HONG KONG (Nikkei Markets) -- PetroChina signaled on Thursday that it was still in a wait-and-watch mode with regards to its targeted capital expenditure and production goals for 2020 following the historic plunge in oil prices that have begun to hurt its financial performance.
Chief Financial Officer Chai Shouping said on a conference call that the Chinese energy giant is currently in the middle of compiling a capex plan that is "dynamic to the change in oil prices," and that the overarching objective is to "make ends meet" while realizing positive free cash flows.
PetroChina will strive to improve its return on capital from around the 4.7% level it saw in 2019, he said.
The state-controlled company's board had previously given the green light to a capex of 295 billion yuan ($41.5 billion) for 2020. PetroChina's capex rose 15.9% to 296.8 billion yuan 2019.
Capex at Chinese energy companies is closely observed as the country is striving for energy security, against the backdrop of the Sino-American trade war as well as volatile geopolitical conditions in some of the world's biggest energy producing regions.
Vice President Li Luguang said that PetroChina's energy production business was taking the biggest hit with international oil prices "falling off a cliff," and that the company aims to balance its production capacity and efficiency with the country's short- and long-term interests.
PetroChina, an integrated energy company that also has a presence in refining, fuel marketing and gas distribution, produced 909.3 million barrels of oil last year, an increase of 2.1% over the level in 2018, while its output of marketable natural gas increased 8.3% to 3,908 billion cubic feet.
It had prospecting and mineral rights over a total area of 288 million acres at the end of 2019.
Global crude oil prices that were already in a downtrend plummeted more than 24% on Mar. 9 as Saudi Arabia began offering steep discounts and signaled plans to boost production after failing to reach an agreement with Russia to cut output.
Demand for oil has also been affected this year by the new coronavirus pandemic, which is widely expected to drag the global economy into a recession.
Brent crude oil futures were down 1.4% at $27 a barrel on Thursday, compared with their price of more than $61 a barrel at the end of 2019.
The tumble has led analysts to slash the price targets of PetroChina and other oil producers.
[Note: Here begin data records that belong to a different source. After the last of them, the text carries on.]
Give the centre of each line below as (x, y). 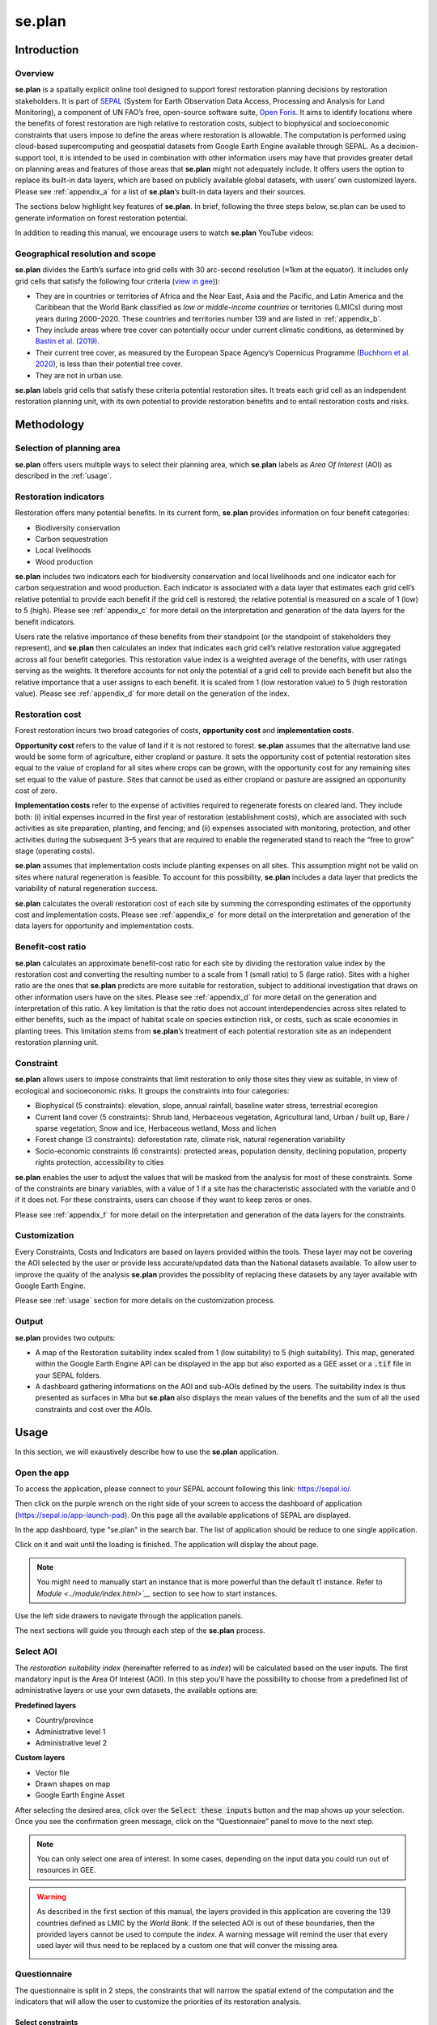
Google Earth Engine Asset (80, 1795)
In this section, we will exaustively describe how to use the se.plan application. (147, 1452)
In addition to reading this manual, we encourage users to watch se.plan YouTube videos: (164, 232)
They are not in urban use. (79, 375)
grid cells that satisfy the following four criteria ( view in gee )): (117, 281)
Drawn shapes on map (73, 1784)
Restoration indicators (60, 497)
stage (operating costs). (55, 851)
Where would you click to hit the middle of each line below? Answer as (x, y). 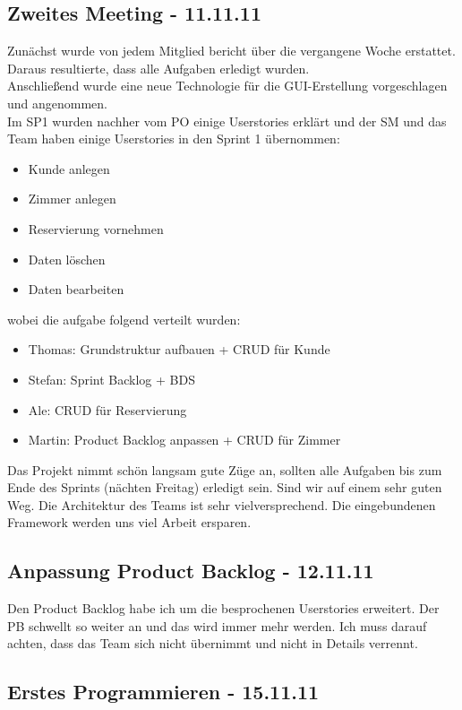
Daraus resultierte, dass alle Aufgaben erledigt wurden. (158, 68)
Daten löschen (67, 259)
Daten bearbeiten (76, 289)
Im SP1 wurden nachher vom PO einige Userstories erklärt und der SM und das (227, 121)
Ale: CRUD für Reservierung (107, 409)
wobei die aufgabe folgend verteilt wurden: (124, 319)
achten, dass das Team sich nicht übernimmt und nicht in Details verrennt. (213, 643)
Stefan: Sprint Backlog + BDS (111, 379)
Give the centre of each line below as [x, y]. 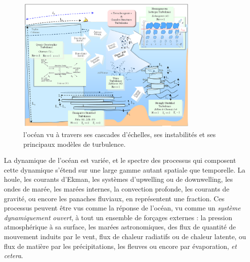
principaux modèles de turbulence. [75, 144]
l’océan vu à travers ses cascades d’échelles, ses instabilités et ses [120, 134]
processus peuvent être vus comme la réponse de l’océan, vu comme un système [122, 208]
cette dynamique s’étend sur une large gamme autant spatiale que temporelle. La [125, 169]
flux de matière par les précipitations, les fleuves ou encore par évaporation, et [120, 246]
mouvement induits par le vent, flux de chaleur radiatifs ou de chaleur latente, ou [125, 236]
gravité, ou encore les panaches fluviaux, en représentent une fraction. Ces [114, 198]
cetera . [14, 255]
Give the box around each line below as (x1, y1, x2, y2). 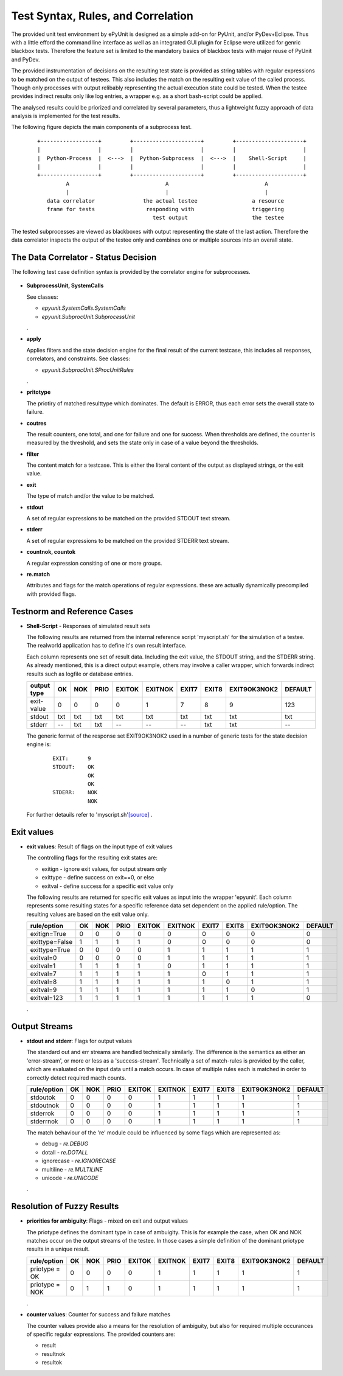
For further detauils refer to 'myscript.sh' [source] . (26, 811, 153, 819)
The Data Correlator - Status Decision (11, 252, 157, 262)
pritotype (26, 388, 51, 396)
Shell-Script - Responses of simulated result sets (26, 622, 151, 629)
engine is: (26, 741, 51, 748)
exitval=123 (30, 994, 63, 1002)
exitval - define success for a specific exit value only (41, 882, 174, 890)
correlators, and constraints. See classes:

Those at Daiwa earlier this month cut PetroChina's earnings estimates for 2020 and 2021 by up to 45%.
PetroChina's Chai and Li were on Thursday speaking on a call after the company reported a 13.9% fall in 2019 net profit to 45.68 billion yuan ($6.44 billion). Its operating income increased 6% to 2.52 trillion yuan.
PetroChina said in its earnings statement that the decline in oil prices since the beginning of March has adversely affected its sales revenue and profits, and that the group strives to maintain "stable and healthy development of production and operations."
Meanwhile, PetroChina also said the impending transfer of certain pipeline assets by the company into China Oil & Gas Pipeline Network Corp., or PipeChina, "may leave some impact on the development of the natural gas and pipeline business, and the operating results of the group."
The asset injection, however, won't affect its business continuity or management stability, it said.
China had last year established PipeChina as a national company into which pipeline assets of various state-owned companies are expected to be merged.
The plan is intended to eventually help improve the nationwide network of pipelines and benefit private distributors that currently don't own or have access to adequate infrastructure, nor the financial muscle to build their own assets. PipeChina is eventually expected to be listed on the stock exchanges.
Daiwa analysts had in their report earlier this month estimated that PetroChina's spin-off of its pipelines could be valued at 370 billion yuan, or 1.2 times their value on the company's books.
CFO Chai on Thursday described PetroChina's pipeline business as a "pillar" of profitability in its natural gas and pipelines business division, bringing in 36.5 billion yuan in operating profits last year. He said further details on the asset injection into PipeChina would be made in due course.
Shares of PetroChina fell 2.3% in Hong Kong before the results were announced, taking their losses so far in 2020 to 34.3%. The city's benchmark Hang Seng Index slipped 0.7% on Thursday, taking year-to-date losses to 17.2%.